Intraperitoneal versus intranasal administration of lipopolysaccharide in causing sepsis severity in a murine model: a preliminary comparison

Community-acquired respiratory infection is the commonest cause of sepsis presenting to emergency departments. Yet current experimental animal models simulate peritoneal sepsis with intraperitoneal (I.P.) injection of lipopolysaccharide (LPS) as the predominant route. We aimed to compare the progression of organ injury between I.P. LPS and intranasal (I.N.) LPS in order to establish a better endotoxemia murine model of respiratory sepsis. Eight weeks old male BALB/c mice received LPS-Escherichia coli doses at 0.15, 1, 10, 20, 40 and 100 mg per kg body weight (e.g. LPS-10 is a dose of 10 mg/kg body weight). Disease severity was monitored by a modified Mouse Clinical Assessment Score for Sepsis (M-CASS; range 0–21). A M-CASS score ≥ 10 or a weight reduction of ≥ 20%, was used as a criterion for euthanasia. The primary outcome was the survival rate (either no death or no need for euthanasia). The progression of disease was specified as M-CASS, body weight, blood glucose, histopathological changes to lung, liver, spleen, kidney, brain and heart tissues. Survival rate in I.P. LPS-20 mice was 0% (2/3 died; 1/3 euthanized with M-CASS > 10) at 24 h. Survival rate in all doses of I.N. LPS was 100% (20/20; 3–4 per group) at 96 h. 24 h mean M-CASS post-I.P. LPS-10 was 6.4/21 significantly higher than I.N. LPS-10 of 1.7/21 (Unpaired t test, P < 0.05). Organ injury was present at 96 h in the I.P. LPS-10 group: lung (3/3; 100%), spleen (3/3; 100%) and liver (1/3; 33%). At 24 h in the I.P. LPS-20 group, kidney injury was observed in the euthanized mouse. At 96 h in the post-I.N. LPS-20 group, only lung injury was observed in 2/3 (67%) mice (Kruskal-Wallis test with Dunn’s, P < 0.01). At 24 h in the post-I.N. LPS-100 group all (4/4) mice had evidence of lung injury. Variable doses of I.N. LPS in mice produced lung injury but did not produce sepsis. Higher doses of I.P. LPS induced multi-organ injury but not respiratory sepsis. Lethal models of respiratory virus, e.g., influenza A, might provide alternative avenues that can be explored in future research.
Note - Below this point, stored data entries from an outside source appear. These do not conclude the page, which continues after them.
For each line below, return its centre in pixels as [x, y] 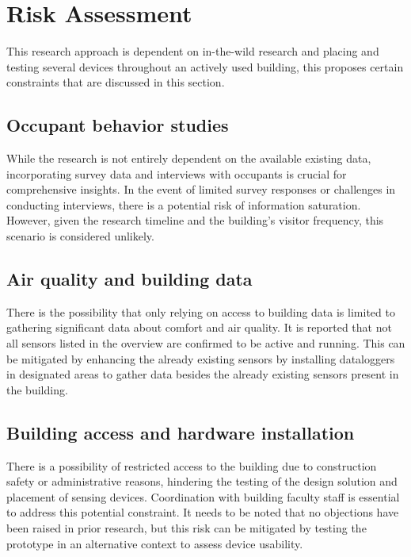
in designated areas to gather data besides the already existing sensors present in [203, 374]
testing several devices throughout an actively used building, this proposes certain [205, 66]
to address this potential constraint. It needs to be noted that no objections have [203, 512]
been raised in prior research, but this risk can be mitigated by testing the [186, 528]
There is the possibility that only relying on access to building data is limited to [201, 311]
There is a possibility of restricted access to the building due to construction [192, 465]
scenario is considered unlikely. [80, 236]
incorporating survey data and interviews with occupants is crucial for [177, 173]

Sepsis is a life-threatening failure of body organs caused by a dysregulated host-response to infection [1]. Community-acquired respiratory infection is the commonest cause of sepsis presenting to emergency departments. Respiratory sepsis is defined as sepsis caused by respiratory infections.

Murine models of sepsis have been developed in an effort to create controllable and reproducible, experimental systems for investigating mechanisms of sepsis development and for studying therapeutics [2]. An injection of lipopolysaccharide (LPS) is one common, low-invasive model to provide certain features of the acute state of sepsis [3]. It is highly suitable for investigating acute inflammation, although this model does not involve true pathogen infections [4]. LPS derives from the outer membrane of Gram-negative bacteria. High levels of LPS in the bloodstream are observed in bacteremia which may progress to life-threatening sepsis [5]. LPS, as a relatively pure chemical, can be quantitatively measured, and its administration can be standardized [2, 3].

Intraperitoneal (I.P.) administration is predominantly used to construct LPS models. Intranasal (I.N.) administration of LPS is rarely used but has been reported to induce persistent rhinitis in mouse models [6, 7]. I.N. administration of live pathogens is widely used to construct pneumonia models [3, 8]. There is no evidence comparing the disease progression between I.P. and I.N. administration of LPS. No studies evaluate the comparison of multi-organ injury between I.P. and I.N. LPS. We postulate that the I.N. LPS model better represents organ injury due to respiratory sepsis than the I.P. model. In this study, we compared the two routes of administration in constructing an LPS-induced inflammation model. We reported the differences between I.N. LPS and I.P. LPS in inducing the clinical course and progression to organ injury in murine models.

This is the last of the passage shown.